Health Care Providers
Individuals requiring skilled home care services usually receive their care from
a home health care provider. Services provided by these providers are highly
supervised and controlled. Some providers deliver a variety of home care services
through nurses, therapists, social workers, homemakers and personal support workers,
durable medical equipment and supply dealers. Other home health providers limit
their services to nursing and one or two other specialties. For cases in which
an individual requires care from more than one specialist, home health providers
coordinate a caregiving team to administer services that are comprehensive and
efficient. Personnel are assigned according to the needs of each patient. Home
health providers recruit and supervise their personnel; as a result, they assume
liability for all care.
Homemaking providers employ homemakers, personal support workers and companions
who support individuals through meal preparation, bathing, dressing, and
housekeeping. Personnel are assigned according to the needs and wishes of
each client. Homemaking providers recruit, train, and supervise their personnel
and thus are responsible for the care rendered.
Home Support Providers
Community Support providers generally are not-for-profit organizations who
receive funding from the government and are comprised of paid and volunteer
staff. Services include adult day programs; Alzheimer/dementia overnight
care; friendly visiting; intergenerational programs, social and recreation;
and transportation. Some community support providers also employ nurses and
personal support workers and have contracts with CCACs.
Institutional and Private-duty Providers
Staffing and private-duty providers generally are nursing providers that provide
individuals with nursing, homemaker, personal support worker, and companion
services. Some staffing and private-duty providers assign nurses to assess
their clients' needs to ensure that personnel are properly assigned and provide
ongoing supervision. These providers recruit their own personnel. Again,
responsibility for patient care rests with each provider.
Pharmaceutical and Infusion Therapy Companies
Pharmaceutical and infusion therapy companies specialize in the delivery of
drugs, equipment, and professional services for individuals receiving intravenous
or nutritional therapies through specially placed tubes. These companies
employ pharmacists who prepare solutions and arrange for delivery to patients.
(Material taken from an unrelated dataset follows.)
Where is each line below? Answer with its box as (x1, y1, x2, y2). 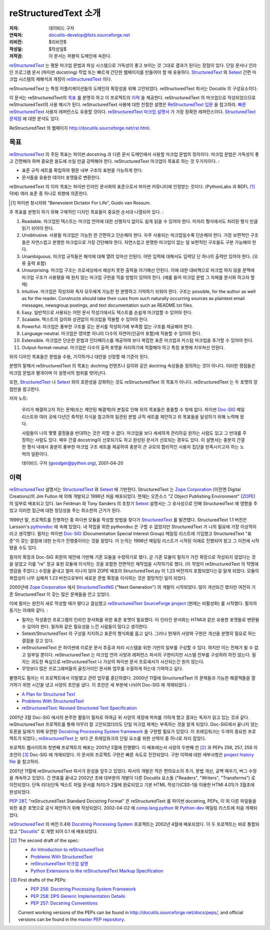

Nurses also are hired to teach self-administration in patients' homes. Each
company assumes responsibility for personnel and the services rendered.
Durable Medical Equipment and Supply Dealers
Durable medical equipment and supply dealers provide home care patients with
products ranging from respirators, wheelchairs, and walkers, to catheter
and wound care supplies. These dealers employ staff who deliver and, when
necessary, install these products as well as instruct patients on their proper
in-home use. Durable medical equipment and supply dealers usually do not
provide physical care for patients, but there are a few exceptions. Some
dealers offer pharmacy and infusion services, where a nurse administers medication
and nutritional formulas to patients and teaches them the proper techniques
for self-administration. Some companies also provide respiratory therapy
services to help individuals use breathing equipment. Each dealer is liable
for its personnel and the services provided to patients.
The Ministry of Health and Long-Term Care (MOHLTC)
is the department of the Ontario government that is responsible for administering
the health care system and providing health care services to the public
through such programs as health insurance (OHIP), drug benefits, assistive
devices, care for the mentally ill, long-term care, home and community
support services, public health, health promotion and disease prevention.
The MOHLTC also funds and regulates hospitals and long-term care facilities,
operates psychiatric hospitals and public health laboratories and co-ordinates
emergency health services.
Care Access Centres (CCACS) are the provincially-funded organizations
providing information about the care options available in designated
geographic areas. In 1996, the Ministry of Health and Long-Term Care
established 43 Community Care Access Centres covering all of Ontario.
CCACs serve as a local point of contact and service co-ordination.
CCACs also determine eligibility for government-funded home and community
support services and admission to a long-term care facility.
Government or Publicly-Funded Services are
the services that receive partial or 100% funding from the Ministry of
Health and Long-Term Care (MOHLTC). In some cases the funding is administered
via a CCAC, and other times the funding is administered directly by MOHLTC.
Provider Organizations are the corporations
that deliver services to the client directly and/or operate a building
where care is provided. These organizations are usually incorporated
entities, and can be one of the following: a non-profit organization,
a private corporation, a municipal government or an aboriginal organization.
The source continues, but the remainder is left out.